Backstepping and hedging

Obama’s response, first coined in his attendance at the 2009 Summit of the Americas, has been to talk of partnership. Sincere or not, the word has assumed the status of a thick verbal soup, poured gelatinously into every possible policy document. We find the notion “partner of choice” time and again in the Command Strategy 2020 of the United States Southern Command, also entitled Partnership for the Americas. Hillary Clinton offered partners “four pillars of our vision for the Americas” in an illuminating address in Quito in June 2010. One of the pillars was passionately introduced as social equality, redefined soon after as mobility, and translated into practice as the evergreen economic opportunity. Some of the same segues are likely to feature in Obama’s Alliance for Progress anniversary speech in Chile.

However, the rhetoric of partnership has begun to ring a little hollow, and not just because the State Department cannot deliver on the needs of a turbulent democratic era. Where moves have been made to honour commitments, to democracy in Honduras after the 2009 coup or to progressive liberalization of the embargo on Cuba, they have been sharply curtailed by the backroom movement of internal opposition.

At a crucial stage in Honduras when it seemed that US arm-twisting of the de facto president would restore the constitutional order, Jim de Mint, a Republican senator and courtesan of the Tea Party, reminded the administration that he would continue to block key appointments for Latin America (including Valenzuela) until the tune changed. It soon did.

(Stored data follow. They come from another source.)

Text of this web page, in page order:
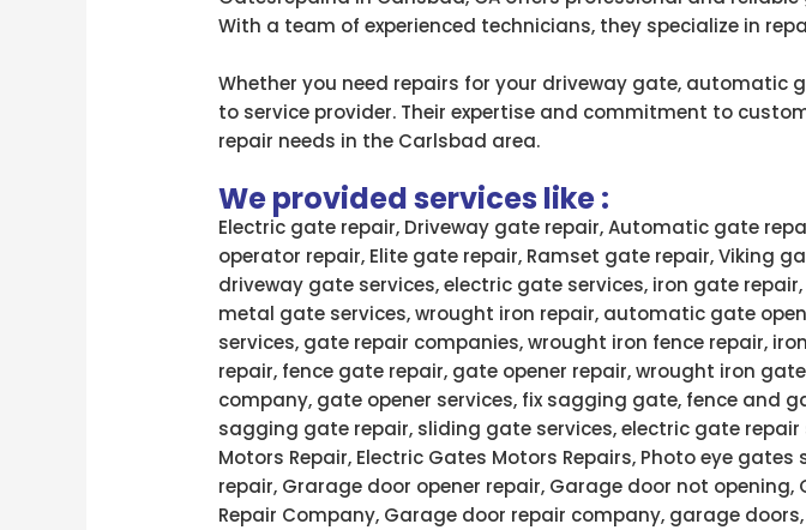
With a team of experienced technicians, they specialize in
Whether you need repairs for your driveway gate, automatic
to service provider. Their expertise and commitment to
repair needs in the Carlsbad area.
We provided services like :
Electric gate repair, Driveway gate repair, Automatic gate
operator repair, Elite gate repair, Ramset gate repair, Viking
driveway gate services, electric gate services, iron gate
metal gate services, wrought iron repair, automatic gate
services, gate repair companies, wrought iron fence repair,
repair, fence gate repair, gate opener repair, wrought iron
company, gate opener services, fix sagging gate, fence and
sagging gate repair, sliding gate services, electric gate
Motors Repair, Electric Gates Motors Repairs, Photo eye
repair, Grarage door opener repair, Garage door not
Repair Company, Garage door repair company, garage

Similar obstacles are likely to be strewn in the path of reform of the Cuba policy by the presence of two hardline opponents of Castro on key congressional committees.

Where partnership does seem to be flourishing, with the approval of all sides in Washington and most governments in Latin America, is in the combat of organized crime. Speaking with the Spanish periodical Política Exterior, Valenzuela termed it “the most complicated problem of the moment.” A creeping fear of territories falling into the non-state penumbra stirred first in Colombia, and now spreads to the Petén region of Guatemala, where a UN and civil society motorcade was recently trailed throughout by the vehicles of narco-traffickers. Pacific Colombia and borderland Mexico are urgent concerns, as is northern Honduras, where the product traded by the mayor of El Paraíso is widely believed to be a white substance other than milk.

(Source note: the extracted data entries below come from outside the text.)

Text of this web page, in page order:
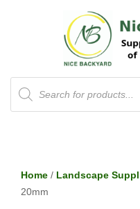
Products
search
Home / Landscape
20mm
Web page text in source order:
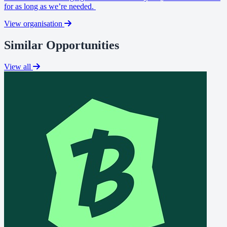
for as long as we’re needed.
View organisation
Similar Opportunities
View all
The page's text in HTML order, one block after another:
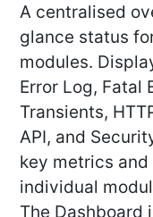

Obama’s encounter with Funes is sure to assert cooperation on crime as a priority. The sway of public opinion across the continent is unanimous as to its concern over insecurity. Yet here, in a field where the US has matched its words with major financial commitments, the sense prevails that the vital interests of the Americas may not be so harmonious. When it comes to border control with Mexico, the flimsiness of President Obama’s concoction of a “21st century border” – light on truck control, heavy on guns and drugs - is stark. The lack of meditation on the most basic structural issues shaping the crime wave, such as the regime of drug prohibition, is galling.

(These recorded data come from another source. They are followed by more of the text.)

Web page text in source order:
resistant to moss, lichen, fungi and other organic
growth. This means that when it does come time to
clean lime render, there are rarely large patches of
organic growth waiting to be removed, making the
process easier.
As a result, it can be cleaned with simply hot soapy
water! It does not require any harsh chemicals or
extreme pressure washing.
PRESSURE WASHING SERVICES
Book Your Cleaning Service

Should the problem scale into one of national security, or spill over onto US territory, then no government in Latin America is innocent enough of history to doubt how the US security establishment would respond. Deep within the Southern Command’s Partnership Strategy, like a bone left from another era dressed in fine Pentagonese, stands a reminder of what could still come: “we must also maintain a robust crisis planning and execution capacity to hedge against the possibility that steady-state security cooperation and persistent engagement could fail to prevent aggression.”

So long as other fires burn in the world, the precise meaning of the above may not be discovered. More than likely, the US will stay on quiet guard, watched and copied and asked for special favours: an old aristocracy, heavily armed and hunkering down.